Türkiye, büyüyen ekonomisi ve artan nüfusuyla enerji ihtiyacı her geçen gün artan bir ülke konumuna geliyor. Enerji kaynaklarının çeşitlendirilmesi ve bunların kamu eliyle topluma sunulması da bu süreçte önem kazanan konulardan biri olarak karşımıza çıkıyor. Türkiye enerji kaynaklarının varlığı ve enerjinin özellikle Batı’ya iletilmesi açısında da bir terminal ülke durumunda. Bu iki unsur Türkiye’yi enerji açısından uluslararası platformda ciddi bir konuma getiriyor. Dolayısıyla ülkemiz gelecek projeksiyonlarında enerji arz - talep dengesini iyi yaptığı takdirde çok büyük enerji sorunu çekmemesi gereken ender ülkelerden biri konumunda. Ancak sorun da burada başlıyor. Var olan enerji kaynaklarını değerlendirmesi gereken Türkiye bu kaynaklar üzerinde tam anlamıyla etkili olabilmiş değil. Sanayi üretimi de dikkate alındığında Türkiye’nin enerji kaynaklarını verimli ve tam kapasite kullanması gerekiyor. İşte bu noktada enerji kaynaklarının aranıp, bulunması ve aynı zamanda işletilerek ülke ekonomisinin hizmetine sunulması büyük bir önem taşıyor. Ancak yabancı şirketlerin varlığı ve yabancıların da enerji kaynaklarını işletmesine yönelik talepleri Türkiye’nin bir anlamda kafasını karıştırmış durumda. Kamunun istenilen düzeyde bir milli enerji üretimi ve kullanımı politikasını hayata geçirememesi sorunların büyümesini de ilerki yıllarda beraberinde getireceğe benziyor.

*Büyük bir piyasa*
Türkiye enerji kaynakları ve enerji kullanımı açısından bakıldığında önümüzdeki yıllarda büyük bir piyasa görünümünde. Bu nedenle yabancı firmalar her türlü yolu kullanarak Türkiye’nin bu enerji piyasasından pay almak istiyorlar. Bu noktada Türkiye’nin gerek politik, gerekse mevzuat açısından dikkatli adımlar atması gerektiği de bir gerçek. Son yıllarda ülkemiz zengin maden rezervleri açısından dikkat çeken bir ülke durumunda. Ayrıca doğal su kaynaklarının zenginliği barajlardan elde edilecek elektrik üretiminde de Türkiye’nin potansiyelinin bir hayli fazla olduğunu göstermekte. Bu arada dünyada artık yaygınlaşmaya başlayan rüzgar santralleri aracılığıyla elektrik enerjisi üretimi açısından da Türkiye’nin potansiyelinin bir hayli fazla olduğunu uzmanlar dile getiriyor. Bu kadar çok enerji kaynağı çeşitliliğine sahip olan bir ülkede enerji kaynaklarının kamu eliyle kullanılması kadar doğal bir sürecin olmayacağı da kamuoyu tarafından kabul edilmiş durumda. Maden sahalarının yabancı şirketler ya da yabancı şirket ortaklıkları tarafından işletilmesi “Türkiye bu kaynaklardan istediği gibi yararlanıyor mu?” sorusunu da beraberinde getiriyor.

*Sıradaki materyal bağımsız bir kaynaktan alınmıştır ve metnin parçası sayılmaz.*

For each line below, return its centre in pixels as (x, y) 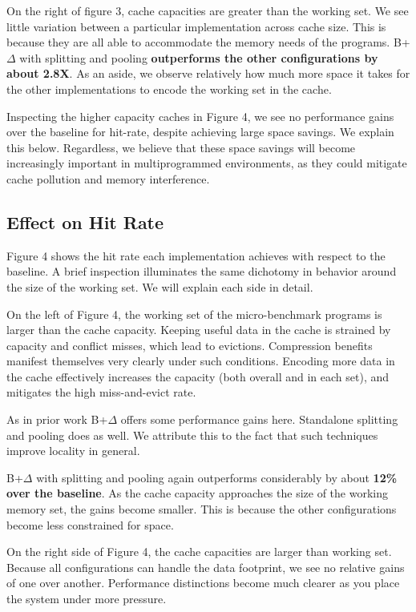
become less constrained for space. (90, 524)
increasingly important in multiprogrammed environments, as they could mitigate (207, 163)
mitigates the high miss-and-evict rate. (101, 392)
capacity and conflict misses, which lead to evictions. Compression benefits (190, 345)
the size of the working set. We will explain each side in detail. (160, 286)
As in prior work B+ (57, 419)
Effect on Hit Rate (85, 221)
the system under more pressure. (87, 599)
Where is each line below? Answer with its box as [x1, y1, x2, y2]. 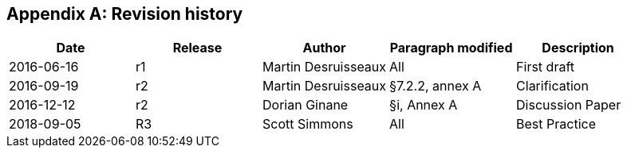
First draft [516, 59, 574, 75]
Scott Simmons [262, 116, 353, 133]
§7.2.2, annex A [389, 78, 482, 94]
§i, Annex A [389, 97, 458, 114]
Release [172, 40, 223, 56]
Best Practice [516, 116, 596, 133]
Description [542, 40, 614, 56]
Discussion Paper [516, 97, 621, 114]
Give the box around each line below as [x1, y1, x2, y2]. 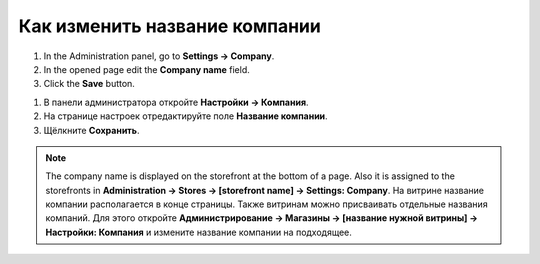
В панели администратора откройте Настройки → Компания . [43, 96, 309, 108]
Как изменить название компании [18, 15, 322, 37]
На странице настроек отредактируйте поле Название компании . [43, 110, 329, 122]
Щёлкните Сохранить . [43, 124, 140, 136]
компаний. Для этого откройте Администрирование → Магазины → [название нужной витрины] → [45, 212, 479, 224]
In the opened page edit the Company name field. [43, 63, 250, 75]
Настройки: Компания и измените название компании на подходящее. [45, 226, 352, 238]
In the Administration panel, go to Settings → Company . [43, 50, 275, 62]
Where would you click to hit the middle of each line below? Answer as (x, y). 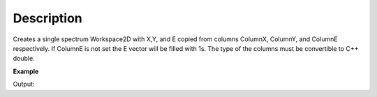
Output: (24, 84)
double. (24, 59)
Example (26, 71)
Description (48, 18)
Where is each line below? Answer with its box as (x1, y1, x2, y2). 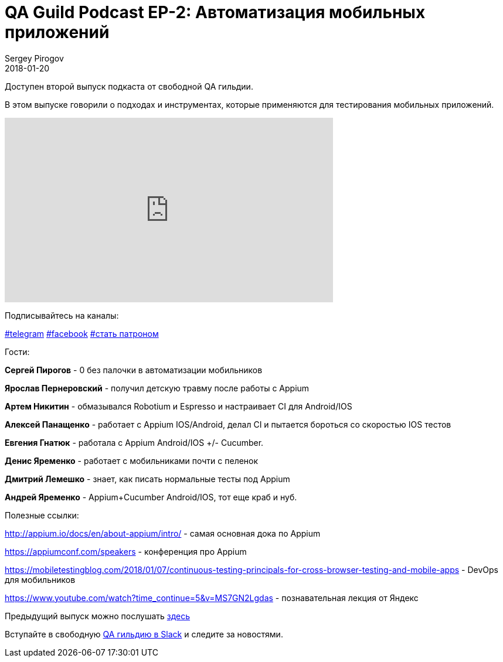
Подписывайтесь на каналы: (5, 310, 119, 320)
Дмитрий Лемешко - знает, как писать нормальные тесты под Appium (5, 473, 290, 484)
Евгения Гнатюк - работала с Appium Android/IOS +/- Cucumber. (5, 437, 264, 448)
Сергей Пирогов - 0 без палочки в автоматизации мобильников (5, 364, 263, 375)
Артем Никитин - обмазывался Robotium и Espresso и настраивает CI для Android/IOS (5, 401, 352, 411)
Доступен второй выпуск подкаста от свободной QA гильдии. (5, 81, 253, 91)
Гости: (5, 346, 30, 357)
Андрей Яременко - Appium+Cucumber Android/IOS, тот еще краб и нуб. (5, 492, 297, 502)
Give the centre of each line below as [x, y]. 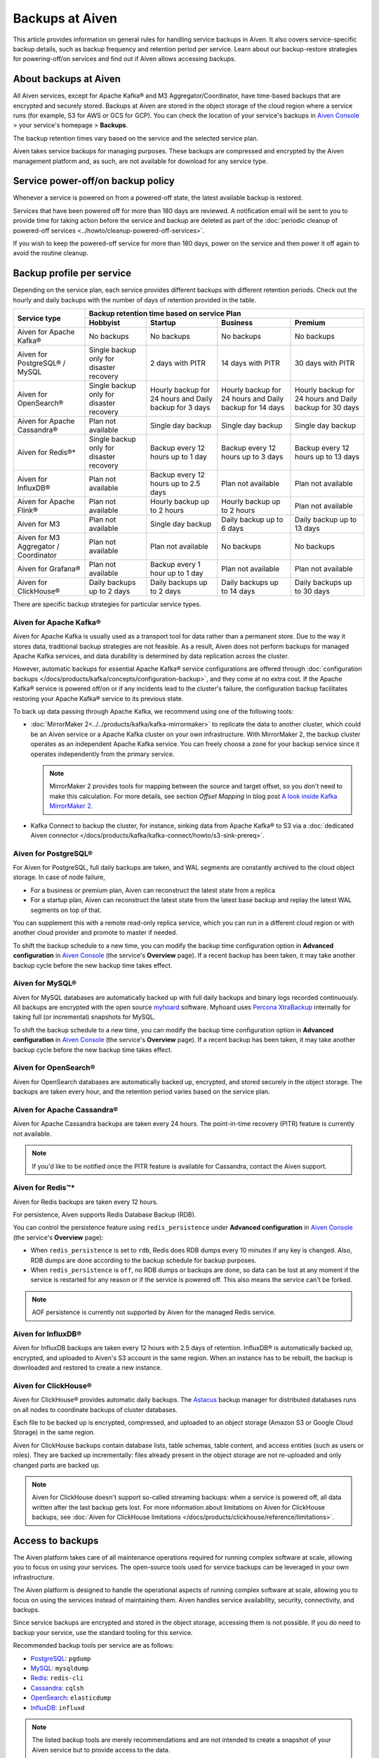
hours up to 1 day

*Yasal mevzuatlarla önlem*
Maden Kanunu’nda yapılan değişiklikler ve bu değişikliklere paralel olarak yapılan anlaşmalar, bir anlamda anayasaya göre satılamayan maden alanlarını kiralama yoluyla yabancı şirketlerin kullanımına da açmış oluyor. Hidroelektrik santrallerde ise yine aynı tehlike mevcut. Uzmanlara göre hidroelektrik santral alanlarının yabancılara açılması akarsu ve dere havzalarının elimizden çıkması sonucunu da uzun vadede beraberinde getirebilir. Bu açıdan bakıldığında eğer gerekli yasal mevzuatlarla önlem alınmadığı takdirde enerji kaynaklarımızın çıkarılması ve kullanımı büyük oranda yabancıların eline geçecek. üzellikle maden aramalarında ve çıkarılmasında tanınan imtiyazlar şirketlere hammadde halinde madenleri yurtdışına çıkarma imkanını da tanıyabiliyor. Bu noktada gelecek yılların teknolojilerinin hammaddesi durumundaki maden rezervleri yabancıların eline geçiyor. Sanayi devrimini yabancı ülkelerin sömürüsüyle gerçekleştiren Batı, bu noktada da kendince önlemler alırken, olan Türkiye’nin maden rezervlerine oluyor. Uzmanlar madencilik aramalarında ve genel olarak enerji üretiminde çevreye zarar vermemenin zor olduğunu belirtirken, aynı zamanda çevreyle barışık bir üretim yönteminin uygulanabileceğinin üzerinde duruyorlar. Elbette burada öncelikli olarak yenilenebilir enerji kaynaklarının kullanımı geliyor.

*üevreye büyük zararları var*
Bunun dışında maden üretiminde olsun diğer enerji üretimlerinde olsun çevreye zarar vermeyecek önlemlerin de alınmasının mümkün olduğunun üzerinde duruyorlar. Son günlerde özellikle Doğu Karadeniz Bölgesi’nde yapılacak irili ufaklı hidroelektrik santrallerin çevreye verebileceği zararlar çok tartışılıyor. Santrallerin daha deneme aşamasında nelere mal olduğunun altı özellikle çiziliyor. Bunun dışında tesislerin yapımında ve yapımın gerçekleştirilmesi aşamasında ortaya çıkan çevre maliyetinin üzerinde özellikle duruluyor. Ekosistem bütünüyle tehlikeye giriyor. Ayrıca kültürel ve toplumsal sonuçları da sık sık sıralanıyor. üzellikle 50 megawatt altındaki hidroelektrik santrallerinden üED raporu alma zorunluluğunun kaldırılması eleştiri konularının başında geliyor.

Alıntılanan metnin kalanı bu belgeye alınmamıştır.